» **To do**
Your answer must be an exact copy of the records below, with no pictures in it.

» **The input**
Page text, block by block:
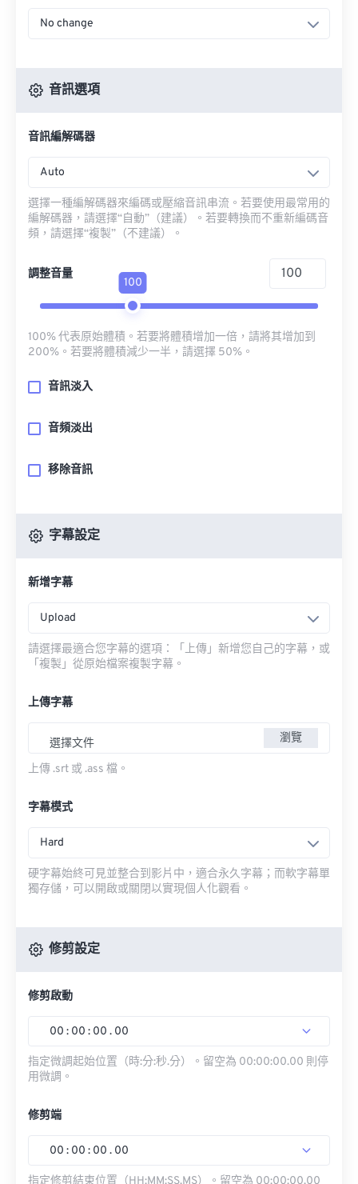
No change
音訊選項
音訊編解碼器
Auto
選擇一種編解碼器來編碼或壓縮音訊串流。若要使用最常用的
編解碼器，請選擇“自動”（建議）。若要轉換而不重新編碼音
頻，請選擇“複製”（不建議）。
調整音量
100
100% 代表原始體積。若要將體積增加一倍，請將其增加到
200%。若要將體積減少一半，請選擇 50%。
音訊淡入
音頻淡出
移除音訊
字幕設定
新增字幕
Upload
請選擇最適合您字幕的選項：「上傳」新增您自己的字幕，或
「複製」從原始檔案複製字幕。
上傳字幕
選擇文件 瀏覽
上傳 .srt 或 .ass 檔。
字幕模式
Hard
硬字幕始終可見並整合到影片中，適合永久字幕；而軟字幕單
獨存儲，可以開啟或關閉以實現個人化觀看。
修剪設定
修剪啟動
00 : 00 : 00 . 00
指定微調起始位置（時:分:秒.分）。留空為 00:00:00.00 則停
用微調。
修剪端
00 : 00 : 00 . 00
指定修剪結束位置（HH:MM:SS.MS）。留空為 00:00:00.00
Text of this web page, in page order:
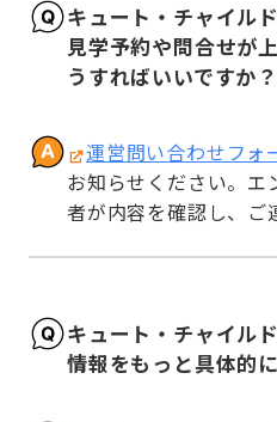
キュート・チャイル
見学予約や問合せが
うすればいいですか？
運営問い合わせフォ
お知らせください。エ
者が内容を確認し、ご
キュート・チャイル
情報をもっと具体的

» **Written answer**
Page text, block by block:
No change
音訊選項
音訊編解碼器
Auto
選擇一種編解碼器來編碼或壓縮音訊串流。若要使用最常用的
編解碼器，請選擇“自動”（建議）。若要轉換而不重新編碼音
頻，請選擇“複製”（不建議）。
調整音量
100
100% 代表原始體積。若要將體積增加一倍，請將其增加到
200%。若要將體積減少一半，請選擇 50%。
音訊淡入
音頻淡出
移除音訊
字幕設定
新增字幕
Upload
請選擇最適合您字幕的選項：「上傳」新增您自己的字幕，或
「複製」從原始檔案複製字幕。
上傳字幕
選擇文件 瀏覽
上傳 .srt 或 .ass 檔。
字幕模式
Hard
硬字幕始終可見並整合到影片中，適合永久字幕；而軟字幕單
獨存儲，可以開啟或關閉以實現個人化觀看。
修剪設定
修剪啟動
00 : 00 : 00 . 00
指定微調起始位置（時:分:秒.分）。留空為 00:00:00.00 則停
用微調。
修剪端
00 : 00 : 00 . 00
指定修剪結束位置（HH:MM:SS.MS）。留空為 00:00:00.00
Text of this web page, in page order:
キュート・チャイル
見学予約や問合せが
うすればいいですか？
運営問い合わせフォ
お知らせください。エ
者が内容を確認し、ご
キュート・チャイル
情報をもっと具体的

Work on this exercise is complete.